Gigi’s Super Cookies
-Makes about five dozen cookies. To freeze dough balls, place in the freezer on parchment-lined baking sheets until solid, then bag by the dozen to gift, save for up to a month, or…ahem…eat. Add one to two minutes to the cooking time when baking from frozen.-
2 cups butter
2 cups granulated sugar
4 large eggs, beaten
2 teaspoons vanilla extract
4 cups all-purpose flour (spooned and leveled)
2 teaspoons baking powder
2 teaspoons baking soda
1 teaspoon salt
5 cups old-fashioned rolled oats
24 ounces bittersweet chocolate chips (such as Ghirardelli 60% cacao)
8 ounces Hershey’s chocolate bars, broken into chunks
3 cups very roughly chopped walnuts, pecans, or a combination
1. In a large bowl, beat together the butter and sugar with an electric mixer until lightened in color and texture, about 3 minutes. Add eggs and vanilla and beat until combined.
2. In a medium bowl, whisk together the flour, baking powder, baking soda, and salt. Add the dry ingredients to the wet ingredients and stir together with a wooden spoon.
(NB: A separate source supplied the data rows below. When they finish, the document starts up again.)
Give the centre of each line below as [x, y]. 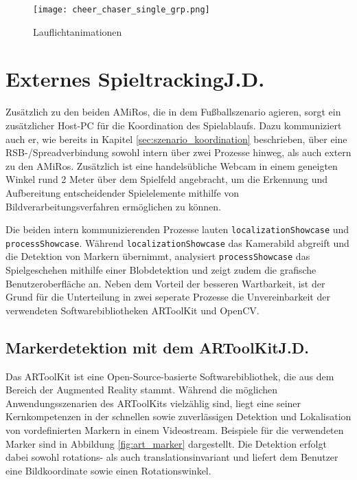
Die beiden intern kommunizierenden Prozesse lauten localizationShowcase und [177, 229]
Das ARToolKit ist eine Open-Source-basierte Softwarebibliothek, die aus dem [170, 376]
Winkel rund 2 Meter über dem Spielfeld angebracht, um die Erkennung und [167, 179]
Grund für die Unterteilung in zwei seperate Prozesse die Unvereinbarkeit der [168, 297]
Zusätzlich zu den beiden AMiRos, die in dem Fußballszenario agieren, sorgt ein [173, 112]
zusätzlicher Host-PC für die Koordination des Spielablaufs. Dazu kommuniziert [174, 125]
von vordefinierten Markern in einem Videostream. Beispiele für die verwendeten [175, 430]
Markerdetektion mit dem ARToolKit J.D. [157, 347]
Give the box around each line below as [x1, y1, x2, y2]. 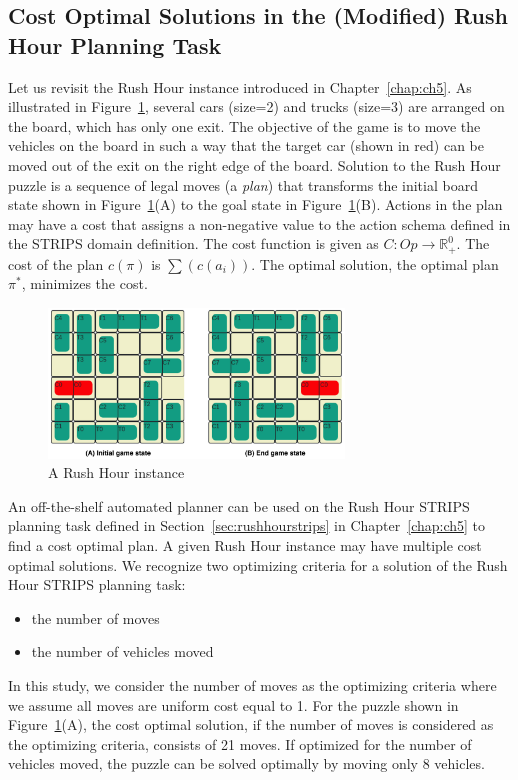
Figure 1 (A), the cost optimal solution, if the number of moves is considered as [8, 714, 494, 735]
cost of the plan [8, 253, 104, 274]
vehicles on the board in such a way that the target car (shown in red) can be [8, 135, 484, 156]
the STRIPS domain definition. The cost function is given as [8, 233, 379, 254]
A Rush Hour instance [48, 462, 185, 483]
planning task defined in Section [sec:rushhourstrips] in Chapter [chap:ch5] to [8, 515, 486, 536]
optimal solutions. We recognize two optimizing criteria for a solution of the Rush [8, 554, 508, 575]
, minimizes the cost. [21, 273, 148, 294]
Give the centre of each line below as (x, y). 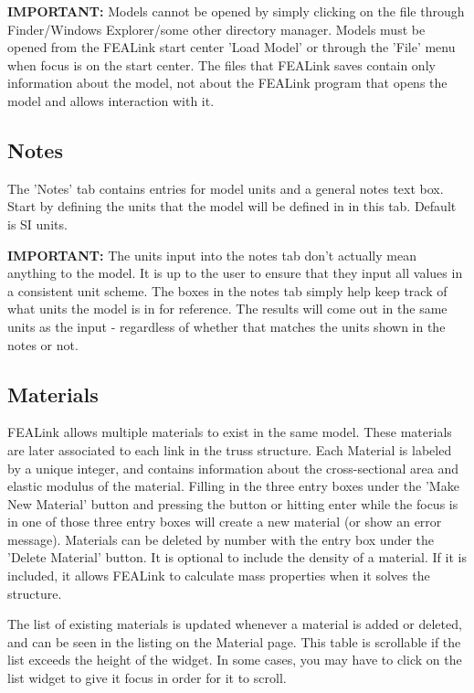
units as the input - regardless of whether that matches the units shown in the (226, 326)
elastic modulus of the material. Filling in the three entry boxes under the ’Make (233, 486)
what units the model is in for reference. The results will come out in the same (227, 309)
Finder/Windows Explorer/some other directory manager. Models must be (216, 29)
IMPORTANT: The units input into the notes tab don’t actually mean (212, 255)
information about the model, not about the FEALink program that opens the (227, 83)
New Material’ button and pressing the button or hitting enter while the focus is (233, 503)
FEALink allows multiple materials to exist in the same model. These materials (230, 432)
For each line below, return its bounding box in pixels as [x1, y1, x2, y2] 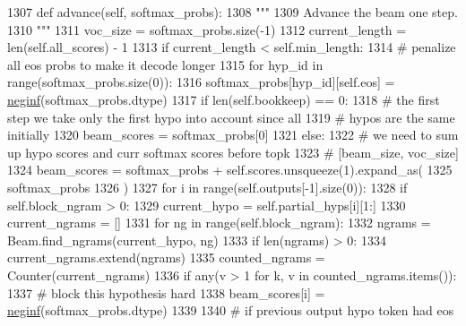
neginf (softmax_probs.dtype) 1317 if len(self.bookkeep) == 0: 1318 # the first [7, 90, 440, 108]
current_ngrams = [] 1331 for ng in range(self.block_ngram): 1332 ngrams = [7, 213, 431, 232]
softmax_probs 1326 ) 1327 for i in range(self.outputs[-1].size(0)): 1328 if [7, 177, 408, 196]
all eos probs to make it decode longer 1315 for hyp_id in [7, 55, 324, 73]
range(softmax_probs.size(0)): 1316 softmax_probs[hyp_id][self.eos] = [7, 73, 395, 91]
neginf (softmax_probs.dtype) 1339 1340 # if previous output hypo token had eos [7, 301, 454, 320]
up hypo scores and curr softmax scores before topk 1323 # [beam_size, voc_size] [7, 142, 459, 161]
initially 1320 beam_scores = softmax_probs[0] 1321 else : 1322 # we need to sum [7, 125, 459, 144]
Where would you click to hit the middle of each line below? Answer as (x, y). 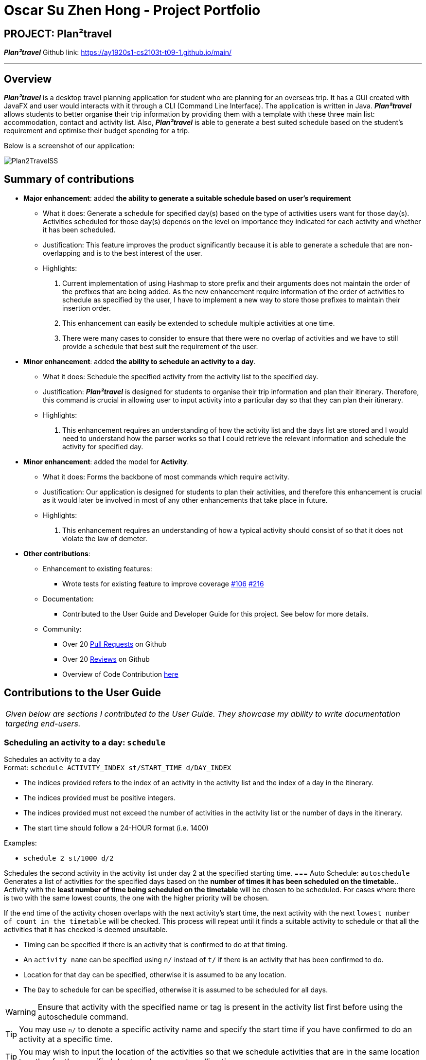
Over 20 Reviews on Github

Add the oats and stir to combine. Then stir in the chocolate chips, Hershey’s bars, and nuts.
3. To bake, preheat the oven to 375°F. Using your hands or a couple of spoons, form the batter into loose, golf-ball-sized mounds. Place two inches apart on ungreased cookie sheets. Bake for six to nine minutes, until tops are just golden and cookies are still soft. On the off chance there are any cookies left once they’re cool enough to handle, cool them completely on racks before storing in an airtight container for up to a couple of days.